Word for word, restate each entry in the listing below.

--*--

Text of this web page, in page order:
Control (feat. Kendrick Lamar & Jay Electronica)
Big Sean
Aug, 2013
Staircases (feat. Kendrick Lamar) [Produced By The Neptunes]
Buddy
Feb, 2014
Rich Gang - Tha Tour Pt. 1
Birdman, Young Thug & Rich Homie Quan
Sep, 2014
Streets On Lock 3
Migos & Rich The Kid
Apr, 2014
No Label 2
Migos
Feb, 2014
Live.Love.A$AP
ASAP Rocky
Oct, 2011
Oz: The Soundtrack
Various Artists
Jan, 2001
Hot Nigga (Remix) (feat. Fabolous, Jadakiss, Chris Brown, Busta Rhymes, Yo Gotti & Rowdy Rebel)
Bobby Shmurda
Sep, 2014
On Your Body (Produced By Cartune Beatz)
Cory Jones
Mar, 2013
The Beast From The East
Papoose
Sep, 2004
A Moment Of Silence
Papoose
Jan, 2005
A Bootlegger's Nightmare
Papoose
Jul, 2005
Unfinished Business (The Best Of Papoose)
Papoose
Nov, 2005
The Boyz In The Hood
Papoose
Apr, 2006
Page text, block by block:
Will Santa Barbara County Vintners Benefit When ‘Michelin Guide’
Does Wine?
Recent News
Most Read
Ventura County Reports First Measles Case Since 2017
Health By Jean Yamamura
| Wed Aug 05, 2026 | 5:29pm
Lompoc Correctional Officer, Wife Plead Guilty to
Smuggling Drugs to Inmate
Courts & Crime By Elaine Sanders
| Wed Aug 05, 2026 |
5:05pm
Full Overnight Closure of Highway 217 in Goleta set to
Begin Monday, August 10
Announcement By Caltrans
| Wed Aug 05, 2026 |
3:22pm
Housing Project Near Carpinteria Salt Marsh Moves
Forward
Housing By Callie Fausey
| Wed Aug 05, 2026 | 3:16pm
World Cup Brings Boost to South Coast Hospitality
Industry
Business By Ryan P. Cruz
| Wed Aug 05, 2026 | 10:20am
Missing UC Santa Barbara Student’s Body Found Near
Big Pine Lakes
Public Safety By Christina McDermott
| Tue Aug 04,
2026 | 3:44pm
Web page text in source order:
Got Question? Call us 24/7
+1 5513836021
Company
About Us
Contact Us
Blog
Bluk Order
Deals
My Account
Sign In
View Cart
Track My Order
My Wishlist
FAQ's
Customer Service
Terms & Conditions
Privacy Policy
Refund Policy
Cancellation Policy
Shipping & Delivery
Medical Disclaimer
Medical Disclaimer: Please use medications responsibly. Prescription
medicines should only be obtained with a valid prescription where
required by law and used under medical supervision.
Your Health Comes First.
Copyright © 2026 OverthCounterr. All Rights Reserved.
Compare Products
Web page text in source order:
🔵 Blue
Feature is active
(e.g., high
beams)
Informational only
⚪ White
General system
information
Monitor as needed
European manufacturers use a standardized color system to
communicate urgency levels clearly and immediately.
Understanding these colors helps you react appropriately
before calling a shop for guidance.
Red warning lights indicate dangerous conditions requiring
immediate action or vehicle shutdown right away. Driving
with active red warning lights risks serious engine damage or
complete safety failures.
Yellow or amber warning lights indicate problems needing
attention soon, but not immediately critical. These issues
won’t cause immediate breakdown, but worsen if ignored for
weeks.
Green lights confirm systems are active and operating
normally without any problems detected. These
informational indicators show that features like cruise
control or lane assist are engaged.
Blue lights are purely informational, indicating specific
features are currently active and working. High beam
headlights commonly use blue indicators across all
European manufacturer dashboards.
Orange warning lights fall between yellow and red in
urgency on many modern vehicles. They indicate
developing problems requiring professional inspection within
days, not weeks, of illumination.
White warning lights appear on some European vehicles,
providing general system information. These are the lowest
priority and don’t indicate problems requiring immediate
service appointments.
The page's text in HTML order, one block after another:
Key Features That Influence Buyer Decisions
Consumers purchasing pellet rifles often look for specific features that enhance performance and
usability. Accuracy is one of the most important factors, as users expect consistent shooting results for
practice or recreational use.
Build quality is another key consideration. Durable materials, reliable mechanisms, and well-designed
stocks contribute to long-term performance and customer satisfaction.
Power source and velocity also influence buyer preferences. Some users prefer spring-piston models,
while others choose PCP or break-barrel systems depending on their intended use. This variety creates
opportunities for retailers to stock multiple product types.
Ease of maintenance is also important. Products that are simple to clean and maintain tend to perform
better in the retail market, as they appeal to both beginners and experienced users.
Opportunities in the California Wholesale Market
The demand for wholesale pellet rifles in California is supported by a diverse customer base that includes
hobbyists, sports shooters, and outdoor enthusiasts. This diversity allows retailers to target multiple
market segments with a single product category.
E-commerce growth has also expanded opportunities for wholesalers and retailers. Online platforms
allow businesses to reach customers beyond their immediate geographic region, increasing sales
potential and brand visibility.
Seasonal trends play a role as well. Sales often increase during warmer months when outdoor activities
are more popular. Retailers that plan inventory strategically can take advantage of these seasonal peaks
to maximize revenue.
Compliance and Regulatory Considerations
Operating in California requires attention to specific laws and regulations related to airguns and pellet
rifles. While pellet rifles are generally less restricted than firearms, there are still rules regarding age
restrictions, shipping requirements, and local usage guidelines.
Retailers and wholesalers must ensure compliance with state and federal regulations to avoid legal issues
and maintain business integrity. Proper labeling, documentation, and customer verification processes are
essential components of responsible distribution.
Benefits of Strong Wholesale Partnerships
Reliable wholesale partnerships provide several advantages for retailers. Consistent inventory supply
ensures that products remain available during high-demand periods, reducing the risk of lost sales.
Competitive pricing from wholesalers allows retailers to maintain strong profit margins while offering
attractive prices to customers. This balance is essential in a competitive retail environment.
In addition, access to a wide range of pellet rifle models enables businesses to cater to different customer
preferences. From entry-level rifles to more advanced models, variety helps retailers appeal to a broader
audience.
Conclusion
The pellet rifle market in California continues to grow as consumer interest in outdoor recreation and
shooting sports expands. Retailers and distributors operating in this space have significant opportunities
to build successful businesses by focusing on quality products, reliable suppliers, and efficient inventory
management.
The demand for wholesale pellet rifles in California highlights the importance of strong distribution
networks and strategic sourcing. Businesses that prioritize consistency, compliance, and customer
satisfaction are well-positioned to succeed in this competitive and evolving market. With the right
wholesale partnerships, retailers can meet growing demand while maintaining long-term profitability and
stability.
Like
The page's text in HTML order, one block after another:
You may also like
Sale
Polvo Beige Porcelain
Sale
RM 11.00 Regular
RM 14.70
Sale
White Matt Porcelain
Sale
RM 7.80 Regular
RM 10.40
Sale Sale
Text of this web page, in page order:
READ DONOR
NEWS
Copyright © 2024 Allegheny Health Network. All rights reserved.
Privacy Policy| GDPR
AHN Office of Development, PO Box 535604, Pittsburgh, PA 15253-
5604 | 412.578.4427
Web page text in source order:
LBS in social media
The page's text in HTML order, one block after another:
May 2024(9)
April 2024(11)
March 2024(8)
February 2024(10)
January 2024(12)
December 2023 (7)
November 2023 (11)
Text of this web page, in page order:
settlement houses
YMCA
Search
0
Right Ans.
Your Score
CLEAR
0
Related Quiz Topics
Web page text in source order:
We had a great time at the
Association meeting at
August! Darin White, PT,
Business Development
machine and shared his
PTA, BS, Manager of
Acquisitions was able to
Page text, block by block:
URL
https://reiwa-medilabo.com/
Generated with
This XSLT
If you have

--*--

Solved problem.
Text of this web page, in page order:
Control (feat. Kendrick Lamar & Jay Electronica)
Big Sean
Aug, 2013
Staircases (feat. Kendrick Lamar) [Produced By The Neptunes]
Buddy
Feb, 2014
Rich Gang - Tha Tour Pt. 1
Birdman, Young Thug & Rich Homie Quan
Sep, 2014
Streets On Lock 3
Migos & Rich The Kid
Apr, 2014
No Label 2
Migos
Feb, 2014
Live.Love.A$AP
ASAP Rocky
Oct, 2011
Oz: The Soundtrack
Various Artists
Jan, 2001
Hot Nigga (Remix) (feat. Fabolous, Jadakiss, Chris Brown, Busta Rhymes, Yo Gotti & Rowdy Rebel)
Bobby Shmurda
Sep, 2014
On Your Body (Produced By Cartune Beatz)
Cory Jones
Mar, 2013
The Beast From The East
Papoose
Sep, 2004
A Moment Of Silence
Papoose
Jan, 2005
A Bootlegger's Nightmare
Papoose
Jul, 2005
Unfinished Business (The Best Of Papoose)
Papoose
Nov, 2005
The Boyz In The Hood
Papoose
Apr, 2006
Page text, block by block:
Will Santa Barbara County Vintners Benefit When ‘Michelin Guide’
Does Wine?
Recent News
Most Read
Ventura County Reports First Measles Case Since 2017
Health By Jean Yamamura
| Wed Aug 05, 2026 | 5:29pm
Lompoc Correctional Officer, Wife Plead Guilty to
Smuggling Drugs to Inmate
Courts & Crime By Elaine Sanders
| Wed Aug 05, 2026 |
5:05pm
Full Overnight Closure of Highway 217 in Goleta set to
Begin Monday, August 10
Announcement By Caltrans
| Wed Aug 05, 2026 |
3:22pm
Housing Project Near Carpinteria Salt Marsh Moves
Forward
Housing By Callie Fausey
| Wed Aug 05, 2026 | 3:16pm
World Cup Brings Boost to South Coast Hospitality
Industry
Business By Ryan P. Cruz
| Wed Aug 05, 2026 | 10:20am
Missing UC Santa Barbara Student’s Body Found Near
Big Pine Lakes
Public Safety By Christina McDermott
| Tue Aug 04,
2026 | 3:44pm
Web page text in source order:
Got Question? Call us 24/7
+1 5513836021
Company
About Us
Contact Us
Blog
Bluk Order
Deals
My Account
Sign In
View Cart
Track My Order
My Wishlist
FAQ's
Customer Service
Terms & Conditions
Privacy Policy
Refund Policy
Cancellation Policy
Shipping & Delivery
Medical Disclaimer
Medical Disclaimer: Please use medications responsibly. Prescription
medicines should only be obtained with a valid prescription where
required by law and used under medical supervision.
Your Health Comes First.
Copyright © 2026 OverthCounterr. All Rights Reserved.
Compare Products
Web page text in source order:
🔵 Blue
Feature is active
(e.g., high
beams)
Informational only
⚪ White
General system
information
Monitor as needed
European manufacturers use a standardized color system to
communicate urgency levels clearly and immediately.
Understanding these colors helps you react appropriately
before calling a shop for guidance.
Red warning lights indicate dangerous conditions requiring
immediate action or vehicle shutdown right away. Driving
with active red warning lights risks serious engine damage or
complete safety failures.
Yellow or amber warning lights indicate problems needing
attention soon, but not immediately critical. These issues
won’t cause immediate breakdown, but worsen if ignored for
weeks.
Green lights confirm systems are active and operating
normally without any problems detected. These
informational indicators show that features like cruise
control or lane assist are engaged.
Blue lights are purely informational, indicating specific
features are currently active and working. High beam
headlights commonly use blue indicators across all
European manufacturer dashboards.
Orange warning lights fall between yellow and red in
urgency on many modern vehicles. They indicate
developing problems requiring professional inspection within
days, not weeks, of illumination.
White warning lights appear on some European vehicles,
providing general system information. These are the lowest
priority and don’t indicate problems requiring immediate
service appointments.
The page's text in HTML order, one block after another:
Key Features That Influence Buyer Decisions
Consumers purchasing pellet rifles often look for specific features that enhance performance and
usability. Accuracy is one of the most important factors, as users expect consistent shooting results for
practice or recreational use.
Build quality is another key consideration. Durable materials, reliable mechanisms, and well-designed
stocks contribute to long-term performance and customer satisfaction.
Power source and velocity also influence buyer preferences. Some users prefer spring-piston models,
while others choose PCP or break-barrel systems depending on their intended use. This variety creates
opportunities for retailers to stock multiple product types.
Ease of maintenance is also important. Products that are simple to clean and maintain tend to perform
better in the retail market, as they appeal to both beginners and experienced users.
Opportunities in the California Wholesale Market
The demand for wholesale pellet rifles in California is supported by a diverse customer base that includes
hobbyists, sports shooters, and outdoor enthusiasts. This diversity allows retailers to target multiple
market segments with a single product category.
E-commerce growth has also expanded opportunities for wholesalers and retailers. Online platforms
allow businesses to reach customers beyond their immediate geographic region, increasing sales
potential and brand visibility.
Seasonal trends play a role as well. Sales often increase during warmer months when outdoor activities
are more popular. Retailers that plan inventory strategically can take advantage of these seasonal peaks
to maximize revenue.
Compliance and Regulatory Considerations
Operating in California requires attention to specific laws and regulations related to airguns and pellet
rifles. While pellet rifles are generally less restricted than firearms, there are still rules regarding age
restrictions, shipping requirements, and local usage guidelines.
Retailers and wholesalers must ensure compliance with state and federal regulations to avoid legal issues
and maintain business integrity. Proper labeling, documentation, and customer verification processes are
essential components of responsible distribution.
Benefits of Strong Wholesale Partnerships
Reliable wholesale partnerships provide several advantages for retailers. Consistent inventory supply
ensures that products remain available during high-demand periods, reducing the risk of lost sales.
Competitive pricing from wholesalers allows retailers to maintain strong profit margins while offering
attractive prices to customers. This balance is essential in a competitive retail environment.
In addition, access to a wide range of pellet rifle models enables businesses to cater to different customer
preferences. From entry-level rifles to more advanced models, variety helps retailers appeal to a broader
audience.
Conclusion
The pellet rifle market in California continues to grow as consumer interest in outdoor recreation and
shooting sports expands. Retailers and distributors operating in this space have significant opportunities
to build successful businesses by focusing on quality products, reliable suppliers, and efficient inventory
management.
The demand for wholesale pellet rifles in California highlights the importance of strong distribution
networks and strategic sourcing. Businesses that prioritize consistency, compliance, and customer
satisfaction are well-positioned to succeed in this competitive and evolving market. With the right
wholesale partnerships, retailers can meet growing demand while maintaining long-term profitability and
stability.
Like
The page's text in HTML order, one block after another:
You may also like
Sale
Polvo Beige Porcelain
Sale
RM 11.00 Regular
RM 14.70
Sale
White Matt Porcelain
Sale
RM 7.80 Regular
RM 10.40
Sale Sale
Text of this web page, in page order:
READ DONOR
NEWS
Copyright © 2024 Allegheny Health Network. All rights reserved.
Privacy Policy| GDPR
AHN Office of Development, PO Box 535604, Pittsburgh, PA 15253-
5604 | 412.578.4427
Web page text in source order:
LBS in social media
The page's text in HTML order, one block after another:
May 2024(9)
April 2024(11)
March 2024(8)
February 2024(10)
January 2024(12)
December 2023 (7)
November 2023 (11)
Text of this web page, in page order:
settlement houses
YMCA
Search
0
Right Ans.
Your Score
CLEAR
0
Related Quiz Topics
Web page text in source order:
We had a great time at the
Association meeting at
August! Darin White, PT,
Business Development
machine and shared his
PTA, BS, Manager of
Acquisitions was able to
Page text, block by block:
URL
https://reiwa-medilabo.com/
Generated with
This XSLT
If you have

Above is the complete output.